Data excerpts
# # #
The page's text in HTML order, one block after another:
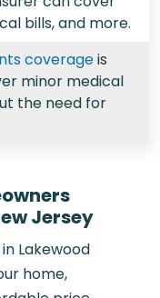
bills, and more.
coverageis
minor medical
the need for
Jersey
Lakewood
home,
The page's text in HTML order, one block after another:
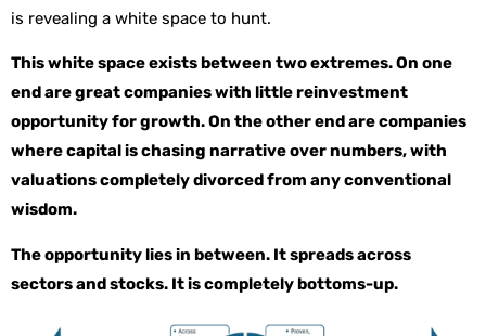
is revealing a white space to hunt.
This white space exists between two extremes. On one
end are great companies with little reinvestment
opportunity for growth. On the other end are companies
where capital is chasing narrative over numbers, with
valuations completely divorced from any conventional
wisdom.
The opportunity lies in between. It spreads across
sectors and stocks. It is completely bottoms-up.
# # #
Exercise objective:
For this exercise, copy the entries above exactly and skip any picture.

Finished task:
The page's text in HTML order, one block after another:
bills, and more.
coverageis
minor medical
the need for
Jersey
Lakewood
home,
The page's text in HTML order, one block after another:
is revealing a white space to hunt.
This white space exists between two extremes. On one
end are great companies with little reinvestment
opportunity for growth. On the other end are companies
where capital is chasing narrative over numbers, with
valuations completely divorced from any conventional
wisdom.
The opportunity lies in between. It spreads across
sectors and stocks. It is completely bottoms-up.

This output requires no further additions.